(Items from a data source)
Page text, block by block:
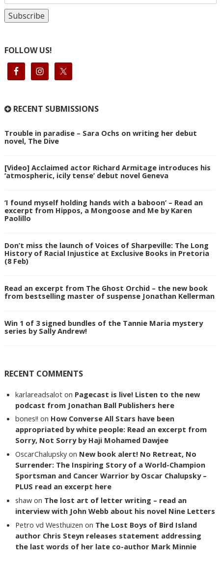
FOLLOW US!
RECENT SUBMISSIONS
Trouble in paradise – Sara Ochs on writing her debut
novel, The Dive
[Video] Acclaimed actor Richard Armitage introduces his
‘atmospheric, icily tense’ debut novel Geneva
‘I found myself holding hands with a baboon’ – Read an
excerpt from Hippos, a Mongoose and Me by Karen
Paolillo
Don’t miss the launch of Voices of Sharpeville: The Long
History of Racial Injustice at Exclusive Books in Pretoria
(8 Feb)
Read an excerpt from The Ghost Orchid – the new book
from bestselling master of suspense Jonathan Kellerman
Win 1 of 3 signed bundles of the Tannie Maria mystery
series by Sally Andrew!
RECENT COMMENTS
karlareadsalot on Pagecast is live! Listen to the new
podcast from Jonathan Ball Publishers here
bones!! on How Converse All Stars have been
appropriated by white people: Read an excerpt from
Sorry, Not Sorry by Haji Mohamed Dawjee
OscarChalupsky on New book alert! No Retreat, No
Surrender: The Inspiring Story of a World-Champion
Sportsman and Cancer Warrior by Oscar Chalupsky –
PLUS read an excerpt here
shaw on The lost art of letter writing – read an
interview with John Webb about his novel Nine Letters
Petro vd Westhuizen on The Lost Boys of Bird Island
author Chris Steyn releases statement addressing
the last words of her late co-author Mark Minnie
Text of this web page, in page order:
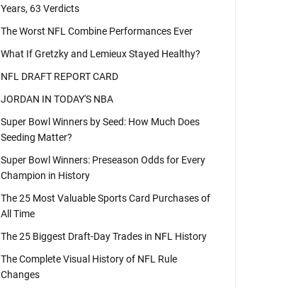
Years, 63 Verdicts
The Worst NFL Combine Performances Ever
What If Gretzky and Lemieux Stayed Healthy?
NFL DRAFT REPORT CARD
JORDAN IN TODAY'S NBA
Super Bowl Winners by Seed: How Much Does
Seeding Matter?
Super Bowl Winners: Preseason Odds for Every
Champion in History
The 25 Most Valuable Sports Card Purchases of
All Time
The 25 Biggest Draft-Day Trades in NFL History
The Complete Visual History of NFL Rule
Changes
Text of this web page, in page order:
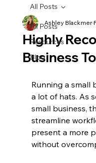
All Posts
Resources
Blog
All Posts
Highly
Business
Ashley Blackmer
Running a small
a lot of hats. As
small business,
streamline
present a more
without
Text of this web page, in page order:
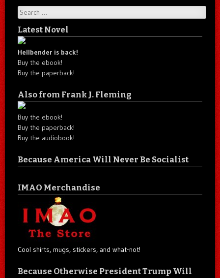
Search
Latest Novel
Hellbender is back!
Buy the ebook!
Buy the paperback!
Also from Frank J. Fleming
Buy the ebook!
Buy the paperback!
Buy the audiobook!
Because America Will Never Be Socialist
IMAO Merchandise
Cool shirts, mugs, stickers, and what-not!
Because Otherwise President Trump Will
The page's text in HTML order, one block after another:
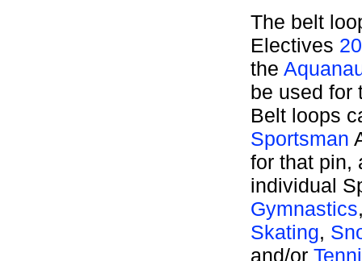
The belt
Electives
the
be used for
Belt loops
Sportsman
for that pin,
individual
Gymnastics
Skating,
and/or
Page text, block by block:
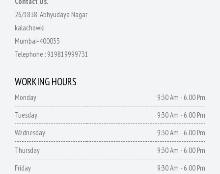
26/1838, Abhyudaya Nagar
kalachowki
Mumbai-400033
Telephone : 919819999731
WORKING HOURS
Monday
9:30 Am - 6.00 Pm
Tuesday
9:30 Am - 6.00 Pm
Wednesday
9:30 Am - 6.00 Pm
Thursday
9:30 Am - 6.00 Pm
Friday
9:30 Am - 6.00 Pm
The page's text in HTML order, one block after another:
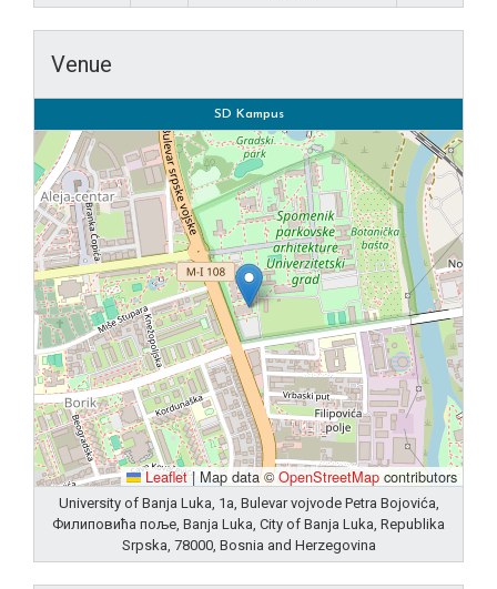
Venue
SD Kampus
Leaflet | Map data ©OpenStreetMap contributors
University of Banja Luka, 1a, Bulevar vojvode Petra Bojovića,
Филиповића поље, Banja Luka, City of Banja Luka, Republika
Srpska, 78000, Bosnia and Herzegovina
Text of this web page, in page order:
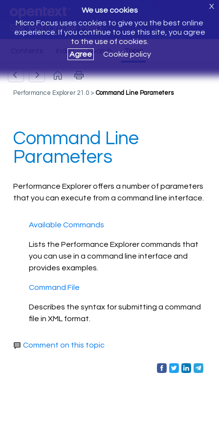
Silk Performer Help
We use cookies
Micro Focus uses cookies to give you the best online
experience. If you continue to use this site, you agree
to the use of cookies.
Agree
Cookie policy
X
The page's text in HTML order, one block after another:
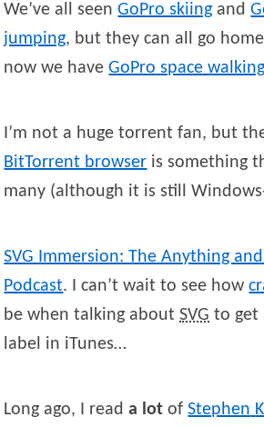
We’ve all seenGoPro skiing and
jumping, but they can all go
now we haveGoPro space
I’m not a huge torrent fan, but
BitTorrent browser is something
many (although it is still
SVG Immersion: The Anything
Podcast. I can’t wait to see how
be when talking aboutSVG to get
label in iTunes…
Long ago, I reada lot ofStephen
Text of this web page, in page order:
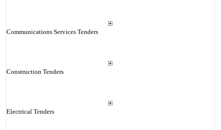
Communications Services Tenders
Construction Tenders
Electrical Tenders
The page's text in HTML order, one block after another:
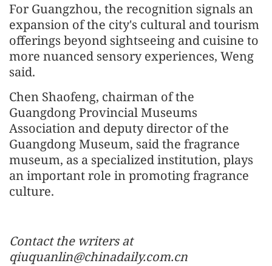
For Guangzhou, the recognition signals an
expansion of the city's cultural and tourism
offerings beyond sightseeing and cuisine to
more nuanced sensory experiences, Weng
said.
Chen Shaofeng, chairman of the
Guangdong Provincial Museums
Association and deputy director of the
Guangdong Museum, said the fragrance
museum, as a specialized institution, plays
an important role in promoting fragrance
culture.
Contact the writers at
qiuquanlin@chinadaily.com.cn
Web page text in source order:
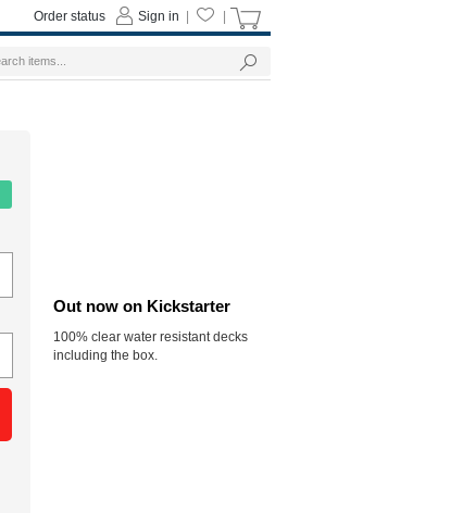
Out now on Kickstarter
100% clear water resistant decks
including the box.
Sign in
Order status
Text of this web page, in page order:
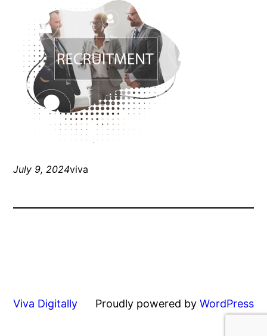
July 9, 2024viva
Viva Digitally Proudly powered by WordPress
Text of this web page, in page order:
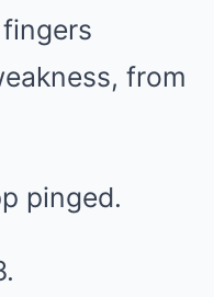
from
pinged.
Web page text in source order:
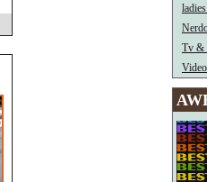
Tv &
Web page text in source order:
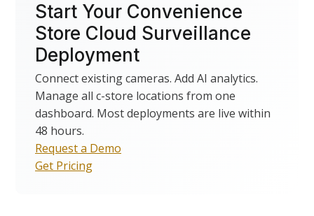
Start Your Convenience
Store Cloud Surveillance
Deployment
Connect existing cameras. Add AI analytics.
Manage all c-store locations from one
dashboard. Most deployments are live within
48 hours.
Request a Demo
Get Pricing
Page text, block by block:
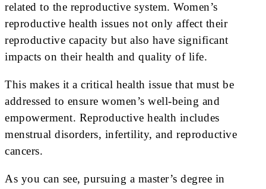
related to the reproductive system. Women’s
reproductive health issues not only affect their
reproductive capacity but also have significant
impacts on their health and quality of life.
This makes it a critical health issue that must be
addressed to ensure women’s well-being and
empowerment. Reproductive health includes
menstrual disorders, infertility, and reproductive
cancers.
As you can see, pursuing a master’s degree in
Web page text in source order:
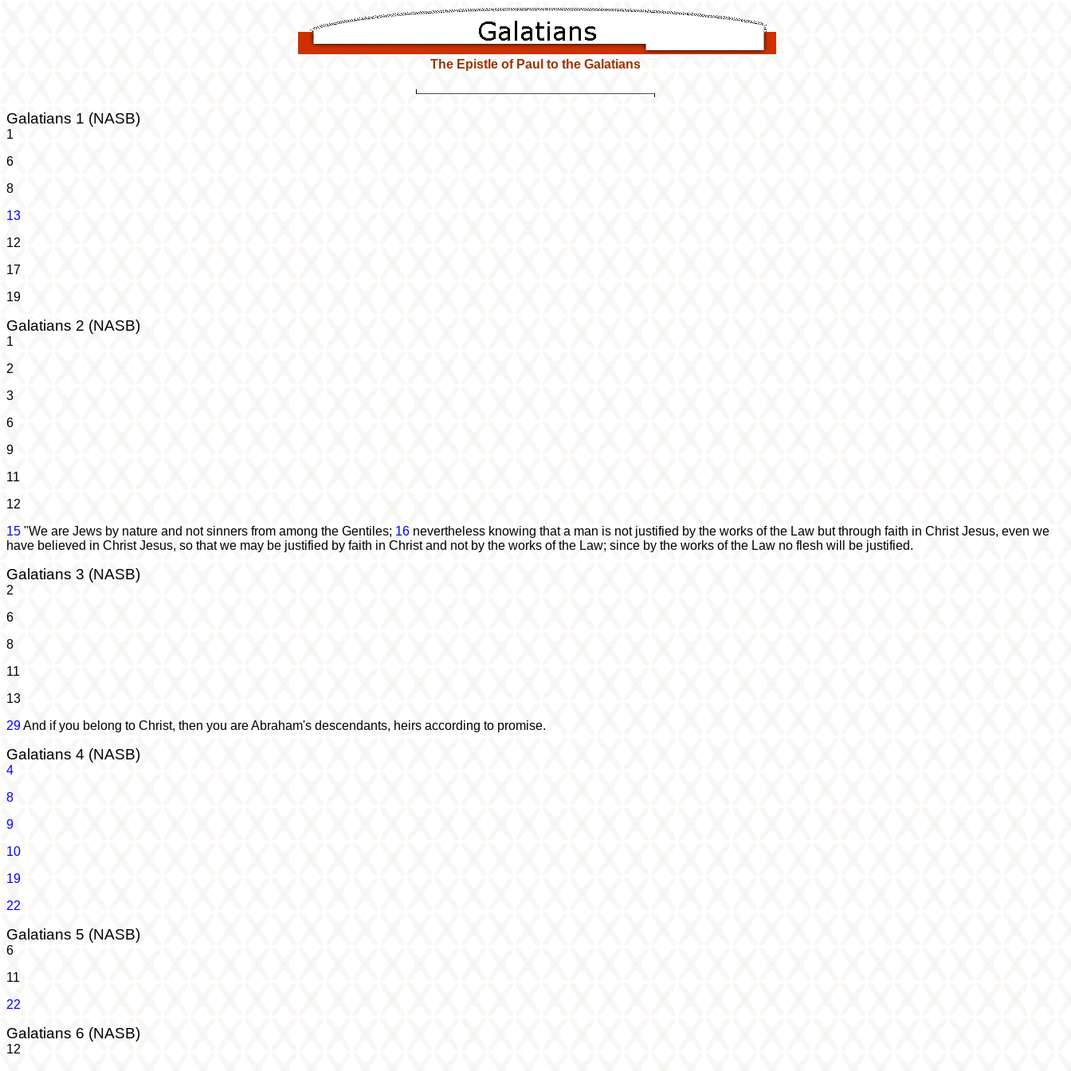
The Epistle of Paul to the Galatians
Galatians 1 (NASB)
1
6
8
13
12
17
19
Galatians 2 (NASB)
1
2
3
6
9
11
12
15 "We are Jews by nature and not sinners from among the Gentiles; 16 nevertheless knowing that a man is not justified by the works of the Law but through faith in Christ Jesus, even we
have believed in Christ Jesus, so that we may be justified by faith in Christ and not by the works of the Law; since by the works of the Law no flesh will be justified.
Galatians 3 (NASB)
2
6
8
11
13
29And if you belong to Christ, then you are Abraham's descendants, heirs according to promise.
Galatians 4 (NASB)
4
8
9
10
19
22
Galatians 5 (NASB)
6
11
22
Galatians 6 (NASB)
12
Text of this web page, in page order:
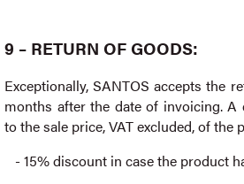
9 – RETURN OF GOODS:
Exceptionally, SANTOS accepts the
months after the date of invoicing.
to the sale price, VAT excluded, of the
- 15% discount in case the product
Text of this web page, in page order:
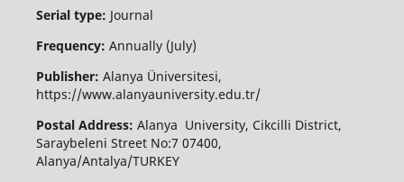
Serial type: Journal
Frequency: Annually (July)
Publisher: Alanya Üniversitesi,
https://www.alanyauniversity.edu.tr/
Postal Address: Alanya University, Cikcilli District,
Saraybeleni Street No:7 07400,
Alanya/Antalya/TURKEY
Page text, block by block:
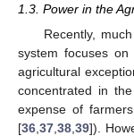
1.3. Power in the
Recently,
system focuses
agricultural
concentrated in
expense of
[36 37 38 39]).
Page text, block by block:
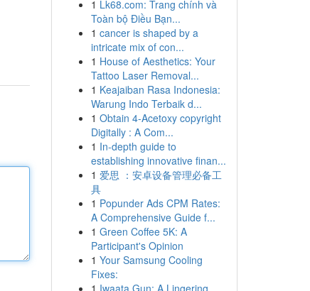
1 Lk68.com: Trang chính và
Toàn bộ Điều Bạn...
1 cancer is shaped by a
intricate mix of con...
1 House of Aesthetics: Your
Tattoo Laser Removal...
1 Keajaiban Rasa Indonesia:
Warung Indo Terbaik d...
1 Obtain 4-Acetoxy copyright
Digitally : A Com...
1 In-depth guide to
establishing innovative finan...
1 爱思 ：安卓设备管理必备工
具
1 Popunder Ads CPM Rates:
A Comprehensive Guide f...
1 Green Coffee 5K: A
Participant's Opinion
1 Your Samsung Cooling
Fixes:
1 Iwaata Gun: A Lingering
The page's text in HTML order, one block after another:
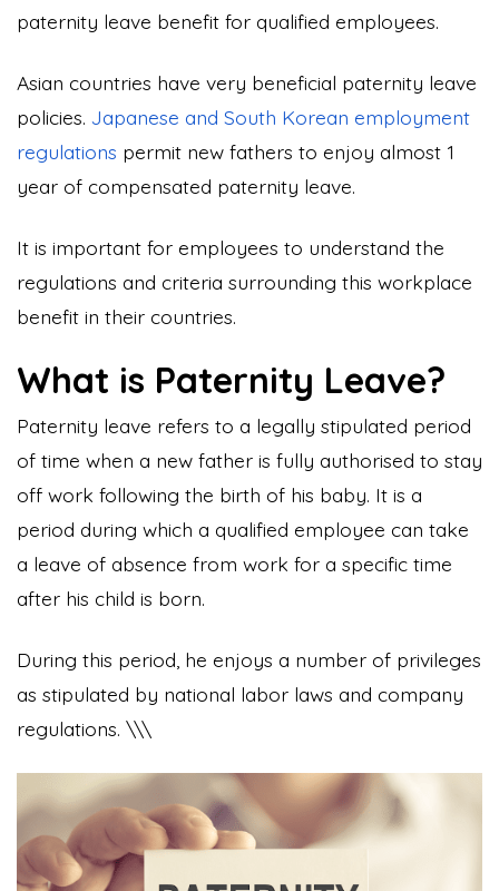
paternity leave benefit for qualified employees.
Asian countries have very beneficial paternity leave
policies. Japanese and South Korean employment
regulations permit new fathers to enjoy almost 1
year of compensated paternity leave.
It is important for employees to understand the
regulations and criteria surrounding this workplace
benefit in their countries.
What is Paternity Leave?
Paternity leave refers to a legally stipulated period
of time when a new father is fully authorised to stay
off work following the birth of his baby. It is a
period during which a qualified employee can take
a leave of absence from work for a specific time
after his child is born.
During this period, he enjoys a number of privileges
as stipulated by national labor laws and company
regulations. \\\
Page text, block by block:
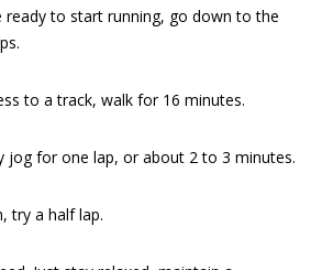
ready to start running, go down to the
to a track, walk for 16 minutes.
jog for one lap, or about 2 to 3 minutes.
try a half lap.
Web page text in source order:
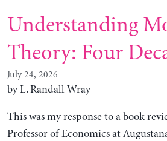
Understanding
Theory: Four
July 24, 2026
by L. Randall Wray
This was my response to a book
Professor of Economics at
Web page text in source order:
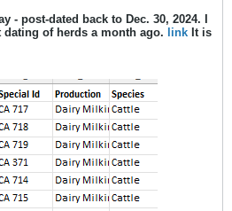
- post-dated back to Dec. 30, 2024. I
of herds a month ago. link It is

◆ WHAT NEEDS TO BE DONE ◆
Collect every line with the string "master" from the records, and copy each.

◆ EXERCISE RESULT ◆
from bestselling master of suspense Jonathan Kellerman
As you can see, pursuing a master’s degree in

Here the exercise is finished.